▶ **TASK TO CARRY OUT**: When you repeat the entries below, keep each word exactly as it is and drop the pictures.

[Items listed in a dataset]
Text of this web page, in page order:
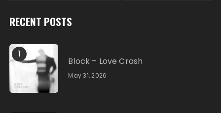
RECENT POSTS
1
Block – Love Crash
May 31, 2026
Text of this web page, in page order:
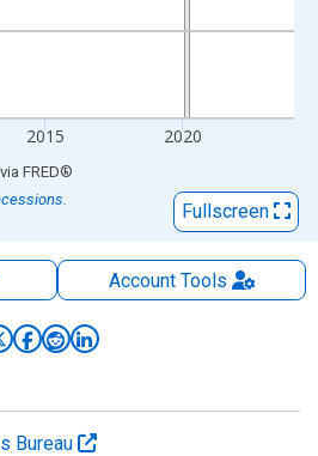
2015 2020
via FRED®
Fullscreen
AccountTools
Bureau
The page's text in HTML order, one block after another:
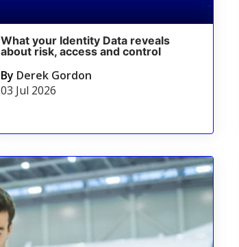
What your Identity Data reveals
about risk, access and control
By Derek Gordon
03 Jul 2026
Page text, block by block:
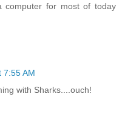
for most of today
7:55 AM
with Sharks....ouch!
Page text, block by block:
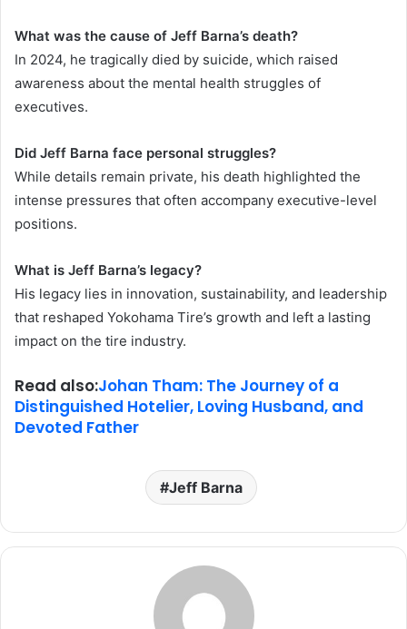
What was the cause of Jeff Barna’s death?
In 2024, he tragically died by suicide, which raised
awareness about the mental health struggles of
executives.
Did Jeff Barna face personal struggles?
While details remain private, his death highlighted the
intense pressures that often accompany executive-level
positions.
What is Jeff Barna’s legacy?
His legacy lies in innovation, sustainability, and leadership
that reshaped Yokohama Tire’s growth and left a lasting
impact on the tire industry.
Read also:Johan Tham: The Journey of a
Distinguished Hotelier, Loving Husband, and
Devoted Father
Jeff Barna
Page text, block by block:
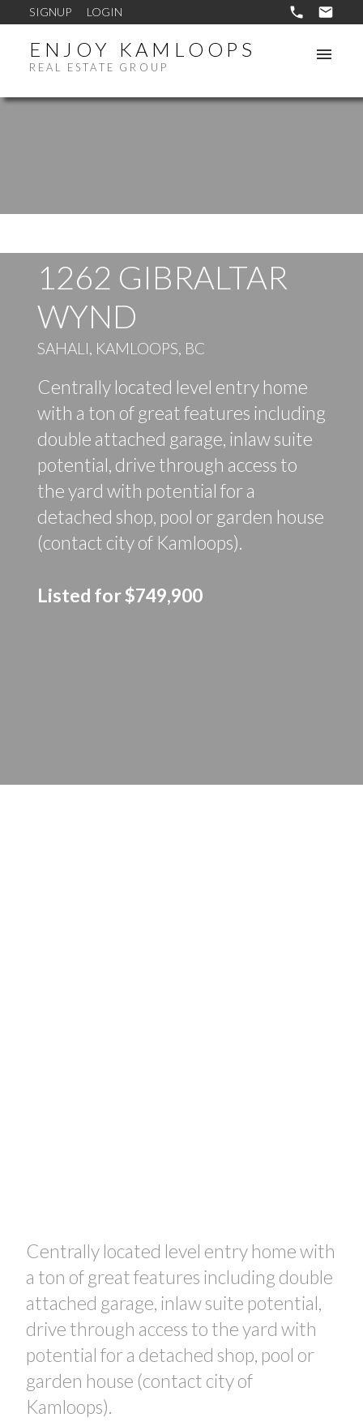
SIGNUP LOGIN
ENJOY KAMLOOPS
REAL ESTATE GROUP
1262 GIBRALTAR
WYND
SAHALI, KAMLOOPS, BC
Centrally located level entry home
with a ton of great features including
double attached garage, inlaw suite
potential, drive through access to
the yard with potential for a
detached shop, pool or garden house
(contact city of Kamloops).
Listed for $749,900
Centrally located level entry home with
a ton of great features including double
attached garage, inlaw suite potential,
drive through access to the yard with
potential for a detached shop, pool or
garden house (contact city of
Kamloops).
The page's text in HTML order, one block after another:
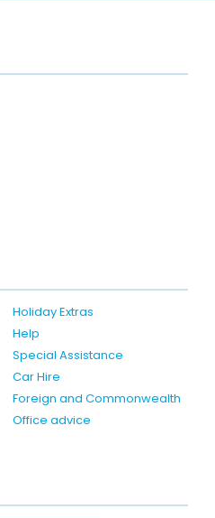
Holiday Extras
Help
Special Assistance
Car Hire
Foreign and Commonwealth
Office advice
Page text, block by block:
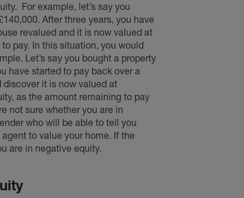
For example, let’s say you
After three years, you have
revalued and it is now valued at
pay. In this situation, you would
Let’s say you bought a property
have started to pay back over a
discover it is now valued at
as the amount remaining to pay
not sure whether you are in
who will be able to tell you
to value your home. If the
are in negative equity.
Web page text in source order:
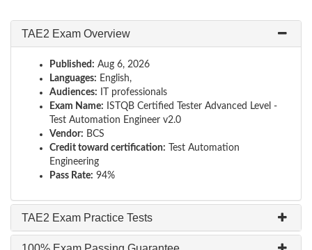
TAE2 Exam Overview
Published: Aug 6, 2026
Languages: English,
Audiences: IT professionals
Exam Name: ISTQB Certified Tester Advanced Level -
Test Automation Engineer v2.0
Vendor: BCS
Credit toward certification: Test Automation
Engineering
Pass Rate: 94%
TAE2 Exam Practice Tests
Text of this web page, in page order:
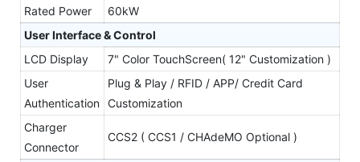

▶ **REPLY TO THE EXERCISE**:
Text of this web page, in page order:
RECENT POSTS
1
Block – Love Crash
May 31, 2026
Text of this web page, in page order:
2015 2020
via FRED®
Fullscreen
AccountTools
Bureau
The page's text in HTML order, one block after another:
What your Identity Data reveals
about risk, access and control
By Derek Gordon
03 Jul 2026
Page text, block by block:
for most of today
7:55 AM
with Sharks....ouch!
Page text, block by block:
What was the cause of Jeff Barna’s death?
In 2024, he tragically died by suicide, which raised
awareness about the mental health struggles of
executives.
Did Jeff Barna face personal struggles?
While details remain private, his death highlighted the
intense pressures that often accompany executive-level
positions.
What is Jeff Barna’s legacy?
His legacy lies in innovation, sustainability, and leadership
that reshaped Yokohama Tire’s growth and left a lasting
impact on the tire industry.
Read also:Johan Tham: The Journey of a
Distinguished Hotelier, Loving Husband, and
Devoted Father
Jeff Barna
Page text, block by block:
SIGNUP LOGIN
ENJOY KAMLOOPS
REAL ESTATE GROUP
1262 GIBRALTAR
WYND
SAHALI, KAMLOOPS, BC
Centrally located level entry home
with a ton of great features including
double attached garage, inlaw suite
potential, drive through access to
the yard with potential for a
detached shop, pool or garden house
(contact city of Kamloops).
Listed for $749,900
Centrally located level entry home with
a ton of great features including double
attached garage, inlaw suite potential,
drive through access to the yard with
potential for a detached shop, pool or
garden house (contact city of
Kamloops).
The page's text in HTML order, one block after another:
Holiday Extras
Help
Special Assistance
Car Hire
Foreign and Commonwealth
Office advice
Page text, block by block:
For example, let’s say you
After three years, you have
revalued and it is now valued at
pay. In this situation, you would
Let’s say you bought a property
have started to pay back over a
discover it is now valued at
as the amount remaining to pay
not sure whether you are in
who will be able to tell you
to value your home. If the
are in negative equity.
Web page text in source order:
TAE2 Exam Overview
Published: Aug 6, 2026
Languages: English,
Audiences: IT professionals
Exam Name: ISTQB Certified Tester Advanced Level -
Test Automation Engineer v2.0
Vendor: BCS
Credit toward certification: Test Automation
Engineering
Pass Rate: 94%
TAE2 Exam Practice Tests
Text of this web page, in page order:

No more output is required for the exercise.